EXTRACTED DATA Block Start

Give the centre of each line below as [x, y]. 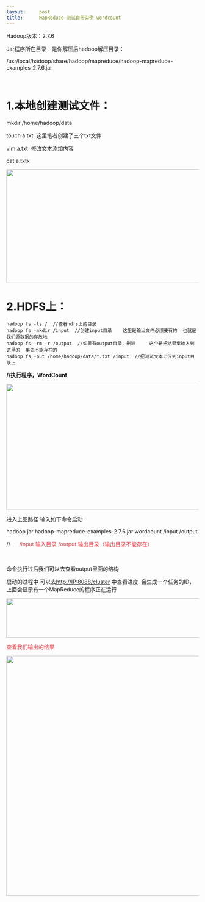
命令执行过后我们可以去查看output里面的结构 [63, 569]
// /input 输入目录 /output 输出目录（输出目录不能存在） [80, 544]
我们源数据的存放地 [27, 337]
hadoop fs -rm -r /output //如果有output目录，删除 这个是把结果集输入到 [101, 344]
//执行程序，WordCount [37, 375]
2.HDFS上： [37, 306]
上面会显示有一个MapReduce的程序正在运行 [62, 590]
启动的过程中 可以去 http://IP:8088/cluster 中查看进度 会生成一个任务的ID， [101, 582]

EXTRACTED DATA Block End

▶ [YOUR INSTRUCTIONS] Reproduce the records exactly, images excluded.

▶ [OUTPUT OF THE EXERCISE]
Give the centre of each line below as [x, y]. 
命令执行过后我们可以去查看output里面的结构 [63, 569]
// /input 输入目录 /output 输出目录（输出目录不能存在） [80, 544]
我们源数据的存放地 [27, 337]
hadoop fs -rm -r /output //如果有output目录，删除 这个是把结果集输入到 [101, 344]
//执行程序，WordCount [37, 375]
2.HDFS上： [37, 306]
上面会显示有一个MapReduce的程序正在运行 [62, 590]
启动的过程中 可以去 http://IP:8088/cluster 中查看进度 会生成一个任务的ID， [101, 582]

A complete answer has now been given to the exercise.